About this task: Down to the last line, print the data that follows exactly, without its pictures.
_ _ _ _ _ _ _
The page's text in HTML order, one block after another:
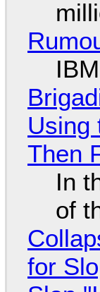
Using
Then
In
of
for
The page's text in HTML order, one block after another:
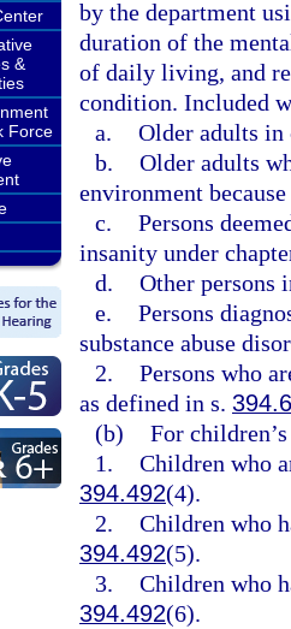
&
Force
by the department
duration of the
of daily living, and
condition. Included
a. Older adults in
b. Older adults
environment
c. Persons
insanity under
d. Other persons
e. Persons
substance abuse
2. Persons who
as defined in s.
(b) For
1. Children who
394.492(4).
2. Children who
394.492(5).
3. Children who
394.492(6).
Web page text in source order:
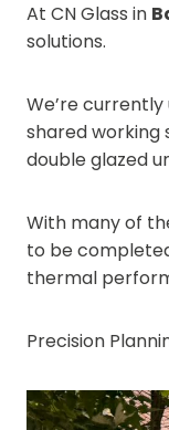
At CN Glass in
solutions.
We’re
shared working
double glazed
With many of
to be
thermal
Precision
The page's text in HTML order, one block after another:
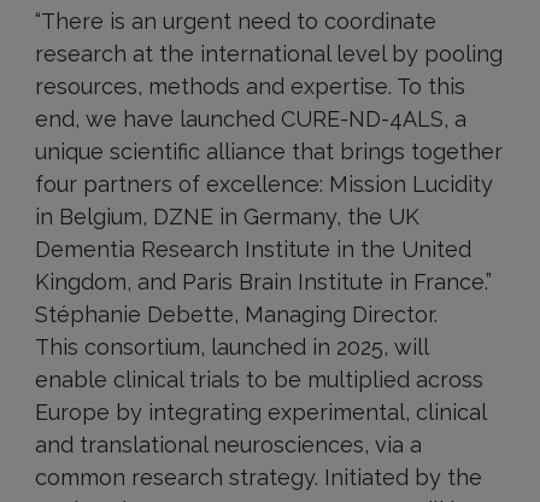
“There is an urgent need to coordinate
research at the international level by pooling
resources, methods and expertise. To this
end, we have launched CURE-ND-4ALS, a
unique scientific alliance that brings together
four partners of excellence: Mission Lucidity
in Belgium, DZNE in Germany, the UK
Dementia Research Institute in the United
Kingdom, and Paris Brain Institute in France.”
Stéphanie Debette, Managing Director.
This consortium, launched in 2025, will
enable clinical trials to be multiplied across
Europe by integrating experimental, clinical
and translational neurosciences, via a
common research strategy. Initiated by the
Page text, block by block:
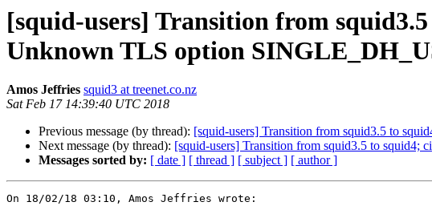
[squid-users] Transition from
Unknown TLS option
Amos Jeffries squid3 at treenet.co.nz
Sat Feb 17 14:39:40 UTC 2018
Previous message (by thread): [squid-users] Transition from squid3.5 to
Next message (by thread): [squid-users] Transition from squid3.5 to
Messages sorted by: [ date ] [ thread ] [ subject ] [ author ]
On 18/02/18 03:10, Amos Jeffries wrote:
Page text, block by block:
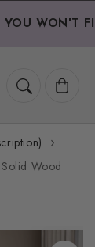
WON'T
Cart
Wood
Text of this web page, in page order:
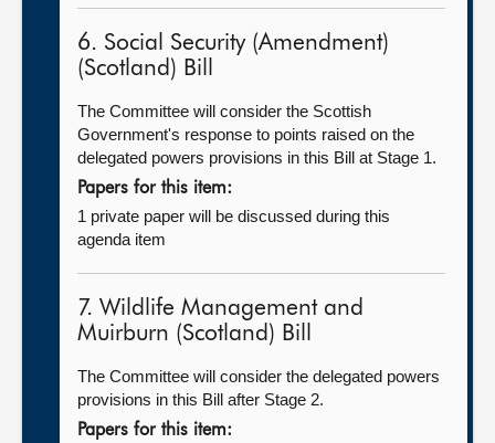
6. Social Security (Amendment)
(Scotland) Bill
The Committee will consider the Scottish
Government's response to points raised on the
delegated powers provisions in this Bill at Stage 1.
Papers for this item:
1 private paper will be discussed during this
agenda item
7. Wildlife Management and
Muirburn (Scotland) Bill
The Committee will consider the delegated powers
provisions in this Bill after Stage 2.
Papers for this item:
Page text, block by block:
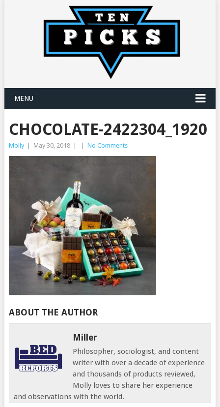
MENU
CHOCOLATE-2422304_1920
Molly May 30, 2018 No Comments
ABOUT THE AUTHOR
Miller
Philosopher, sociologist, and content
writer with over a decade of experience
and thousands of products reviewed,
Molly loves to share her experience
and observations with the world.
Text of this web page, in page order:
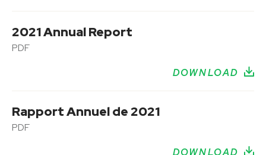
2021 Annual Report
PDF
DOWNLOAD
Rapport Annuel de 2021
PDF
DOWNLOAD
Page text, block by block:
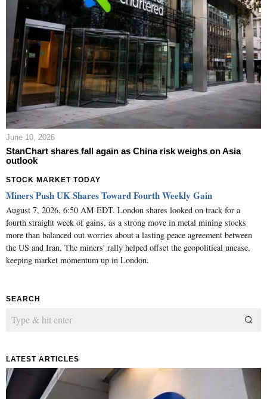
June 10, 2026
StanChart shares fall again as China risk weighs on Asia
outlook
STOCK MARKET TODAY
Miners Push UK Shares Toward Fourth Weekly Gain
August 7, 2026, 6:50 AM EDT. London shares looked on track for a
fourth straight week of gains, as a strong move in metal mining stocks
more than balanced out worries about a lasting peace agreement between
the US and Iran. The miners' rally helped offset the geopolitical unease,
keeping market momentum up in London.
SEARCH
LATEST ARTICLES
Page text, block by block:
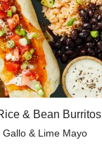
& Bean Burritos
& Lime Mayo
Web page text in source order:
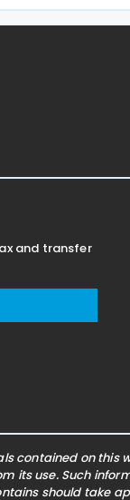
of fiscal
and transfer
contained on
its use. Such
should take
_ _ _ _ _ _ _
Result below:
The page's text in HTML order, one block after another:
Using
Then
In
of
for
The page's text in HTML order, one block after another:
&
Force
by the department
duration of the
of daily living, and
condition. Included
a. Older adults in
b. Older adults
environment
c. Persons
insanity under
d. Other persons
e. Persons
substance abuse
2. Persons who
as defined in s.
(b) For
1. Children who
394.492(4).
2. Children who
394.492(5).
3. Children who
394.492(6).
Web page text in source order:
At CN Glass in
solutions.
We’re
shared working
double glazed
With many of
to be
thermal
Precision
The page's text in HTML order, one block after another:
“There is an urgent need to coordinate
research at the international level by pooling
resources, methods and expertise. To this
end, we have launched CURE-ND-4ALS, a
unique scientific alliance that brings together
four partners of excellence: Mission Lucidity
in Belgium, DZNE in Germany, the UK
Dementia Research Institute in the United
Kingdom, and Paris Brain Institute in France.”
Stéphanie Debette, Managing Director.
This consortium, launched in 2025, will
enable clinical trials to be multiplied across
Europe by integrating experimental, clinical
and translational neurosciences, via a
common research strategy. Initiated by the
Page text, block by block:
[squid-users] Transition from
Unknown TLS option
Amos Jeffries squid3 at treenet.co.nz
Sat Feb 17 14:39:40 UTC 2018
Previous message (by thread): [squid-users] Transition from squid3.5 to
Next message (by thread): [squid-users] Transition from squid3.5 to
Messages sorted by: [ date ] [ thread ] [ subject ] [ author ]
On 18/02/18 03:10, Amos Jeffries wrote:
Page text, block by block:
WON'T
Cart
Wood
Text of this web page, in page order:
6. Social Security (Amendment)
(Scotland) Bill
The Committee will consider the Scottish
Government's response to points raised on the
delegated powers provisions in this Bill at Stage 1.
Papers for this item:
1 private paper will be discussed during this
agenda item
7. Wildlife Management and
Muirburn (Scotland) Bill
The Committee will consider the delegated powers
provisions in this Bill after Stage 2.
Papers for this item:
Page text, block by block:
MENU
CHOCOLATE-2422304_1920
Molly May 30, 2018 No Comments
ABOUT THE AUTHOR
Miller
Philosopher, sociologist, and content
writer with over a decade of experience
and thousands of products reviewed,
Molly loves to share her experience
and observations with the world.
Text of this web page, in page order:
2021 Annual Report
PDF
DOWNLOAD
Rapport Annuel de 2021
PDF
DOWNLOAD
Page text, block by block:
June 10, 2026
StanChart shares fall again as China risk weighs on Asia
outlook
STOCK MARKET TODAY
Miners Push UK Shares Toward Fourth Weekly Gain
August 7, 2026, 6:50 AM EDT. London shares looked on track for a
fourth straight week of gains, as a strong move in metal mining stocks
more than balanced out worries about a lasting peace agreement between
the US and Iran. The miners' rally helped offset the geopolitical unease,
keeping market momentum up in London.
SEARCH
LATEST ARTICLES
Page text, block by block:
& Bean Burritos
& Lime Mayo
Web page text in source order:
of fiscal
and transfer
contained on
its use. Such
should take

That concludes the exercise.